A varying and often a considerable number of outliers
has to be removed for different financial ratios in order to achieve
normality. The empirical results are supported by later papers such
as So (1987). Ezzamel, Mar-Molinero and Beecher (1987) and Ezzamel
and Mar-Molinero (1990) review and replicate the earlier analyses on
UK firms with a particular emphasis on small samples and outliers,
respectively. One of the avenues taken is to study new industries.
Kolari, McInish and Saniga (1989) take on the distribution of
financial ratios in banking. Buckmaster and Saniga (1990) report on
the shape of the distributions for 41 financial ratios in a
Compustat sample of more than a quarter million observations.

Foster (1978) points out the outlier problem in FRA. Later, he
presented in Foster (1986) a list of alternatives for handling
outliers in FRA. The list includes deleting true outliers, retaining
the outlier, adjusting the underlying financial data, winsorizing
that is equating the outliers to less extreme values, and trimming
by dropping the tails. Foster also puts forward accounting, economic
and technical reasons for the emergence of outliers in FRA. While
improving the statistical results trimming and transformations can
pose a problem for the theoretical rigor in FRA research.
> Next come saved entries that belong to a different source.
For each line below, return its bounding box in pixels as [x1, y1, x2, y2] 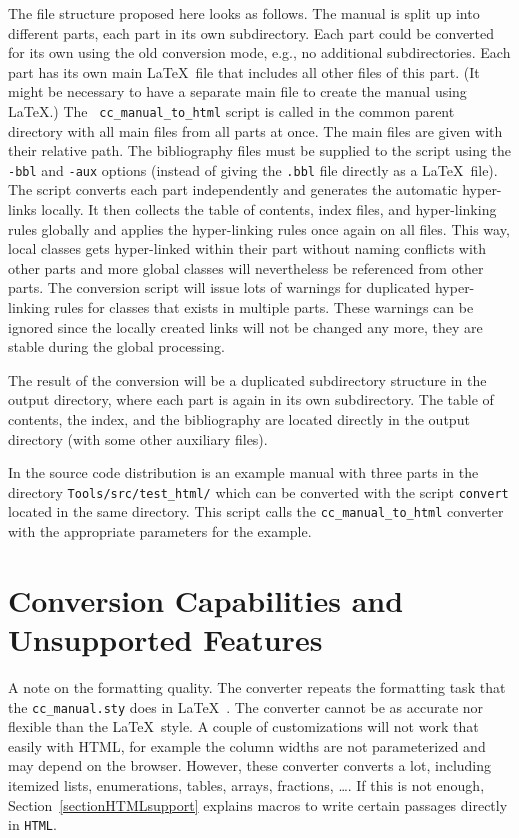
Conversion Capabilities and [8, 579, 404, 620]
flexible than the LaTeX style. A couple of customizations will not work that [8, 716, 479, 737]
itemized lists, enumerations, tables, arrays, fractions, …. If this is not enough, [8, 775, 485, 796]
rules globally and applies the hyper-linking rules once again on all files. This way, [8, 218, 510, 239]
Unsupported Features [8, 619, 323, 660]
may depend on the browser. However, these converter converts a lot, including [8, 755, 492, 776]
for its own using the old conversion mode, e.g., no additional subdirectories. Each [8, 42, 511, 63]
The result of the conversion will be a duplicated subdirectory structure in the [8, 369, 487, 390]
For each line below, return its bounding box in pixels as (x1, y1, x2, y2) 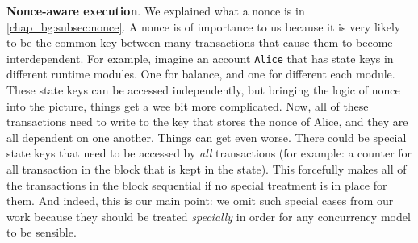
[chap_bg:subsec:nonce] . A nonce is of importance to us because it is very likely (6, 18, 401, 35)
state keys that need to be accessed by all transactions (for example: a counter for (6, 145, 412, 161)
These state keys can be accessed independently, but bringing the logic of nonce (6, 82, 400, 98)
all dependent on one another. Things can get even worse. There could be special (6, 128, 407, 145)
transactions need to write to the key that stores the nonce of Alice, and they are (6, 113, 408, 130)
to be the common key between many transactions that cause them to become (6, 34, 393, 51)
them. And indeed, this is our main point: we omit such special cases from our (6, 192, 394, 209)
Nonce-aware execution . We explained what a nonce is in (6, 2, 305, 19)
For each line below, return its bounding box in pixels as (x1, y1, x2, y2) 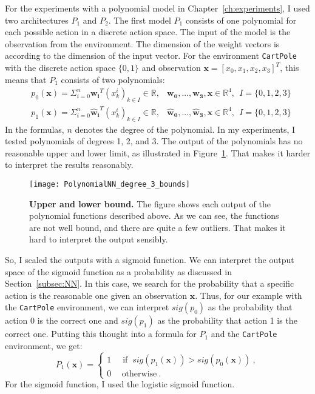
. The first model (108, 13, 171, 26)
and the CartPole (211, 327, 277, 340)
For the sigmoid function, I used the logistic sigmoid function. (5, 378, 235, 390)
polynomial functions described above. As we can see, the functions (29, 209, 279, 222)
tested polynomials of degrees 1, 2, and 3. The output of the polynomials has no (5, 135, 303, 147)
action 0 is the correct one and (5, 314, 118, 327)
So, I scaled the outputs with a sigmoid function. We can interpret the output (5, 253, 294, 265)
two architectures (5, 13, 69, 26)
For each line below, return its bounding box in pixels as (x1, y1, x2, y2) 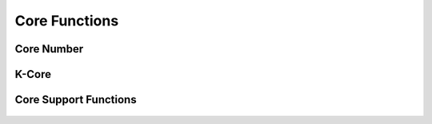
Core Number (14, 42, 84, 56)
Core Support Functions (14, 93, 137, 107)
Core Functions (14, 12, 119, 29)
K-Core (14, 68, 52, 81)
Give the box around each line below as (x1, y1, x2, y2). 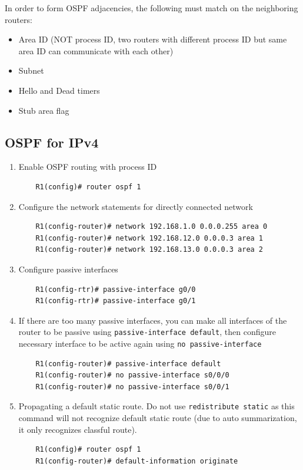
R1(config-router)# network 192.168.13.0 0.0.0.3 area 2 (35, 245, 264, 254)
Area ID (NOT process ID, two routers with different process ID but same (18, 33, 287, 45)
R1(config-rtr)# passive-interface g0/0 (35, 285, 196, 294)
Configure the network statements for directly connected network (18, 200, 253, 212)
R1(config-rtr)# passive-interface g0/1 (35, 297, 196, 305)
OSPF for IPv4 (5, 133, 99, 151)
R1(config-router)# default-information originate (35, 456, 238, 465)
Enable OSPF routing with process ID (18, 160, 157, 173)
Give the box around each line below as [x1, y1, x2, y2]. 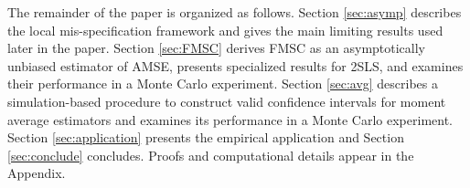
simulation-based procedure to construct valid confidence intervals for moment [7, 91, 446, 110]
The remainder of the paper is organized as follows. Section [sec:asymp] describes [7, 3, 462, 21]
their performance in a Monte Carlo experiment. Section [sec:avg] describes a [7, 74, 439, 93]
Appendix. [7, 163, 66, 183]
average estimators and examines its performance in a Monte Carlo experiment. [7, 110, 454, 129]
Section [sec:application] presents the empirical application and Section [7, 128, 404, 147]
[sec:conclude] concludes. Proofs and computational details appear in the [7, 145, 414, 164]
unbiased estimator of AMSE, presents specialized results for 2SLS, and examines [7, 56, 464, 75]
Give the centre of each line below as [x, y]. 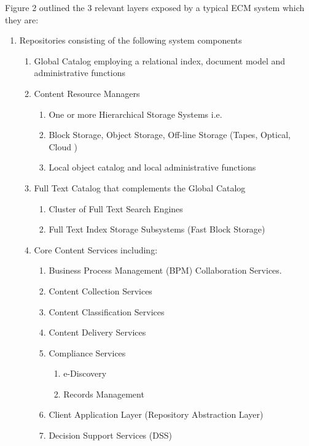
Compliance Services [87, 352]
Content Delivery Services [97, 332]
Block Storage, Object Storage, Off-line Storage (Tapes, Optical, [170, 135]
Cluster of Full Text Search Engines [116, 208]
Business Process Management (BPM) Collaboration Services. [165, 270]
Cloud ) [63, 146]
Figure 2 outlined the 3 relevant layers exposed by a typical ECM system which [155, 7]
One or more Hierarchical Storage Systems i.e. [135, 114]
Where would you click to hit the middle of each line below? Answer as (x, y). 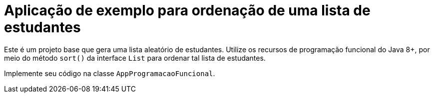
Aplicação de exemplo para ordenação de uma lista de (187, 10)
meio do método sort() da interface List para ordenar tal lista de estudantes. (135, 58)
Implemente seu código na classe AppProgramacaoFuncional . (110, 73)
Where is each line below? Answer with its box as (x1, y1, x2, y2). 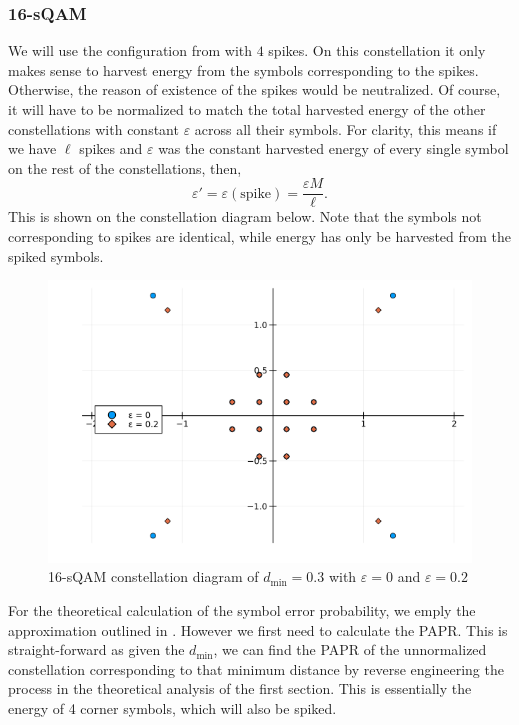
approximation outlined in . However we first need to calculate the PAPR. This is (8, 619, 508, 640)
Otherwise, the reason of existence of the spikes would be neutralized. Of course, (8, 79, 501, 100)
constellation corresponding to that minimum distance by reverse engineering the (8, 658, 504, 679)
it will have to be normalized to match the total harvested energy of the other (8, 99, 486, 119)
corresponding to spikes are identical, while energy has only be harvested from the (8, 226, 512, 247)
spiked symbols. (8, 245, 104, 266)
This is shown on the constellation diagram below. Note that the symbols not (8, 206, 482, 227)
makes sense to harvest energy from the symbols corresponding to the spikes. (8, 59, 479, 80)

Instead of
deleting or adjusting the observations McLeay (1986a) proposes using
a better fitting distribution with fat tails for making statistical
inferences in FRA. He seeks for a best fitting t-distribution for a
cross-section of 1634 UK and Irish firms. Also his empirical results
confirm non-normality. The best-fitting (in the maximum-likelihood
sense) t-distribution varies across financial ratios (the
t-distribution can be considered a family of distributions defined
by its degrees of freedom). McLeay (1986b) also tackles the choice
between equally weighted and value weighted aggregated financial
ratios in terms of ratio distributions on a sample of French firms.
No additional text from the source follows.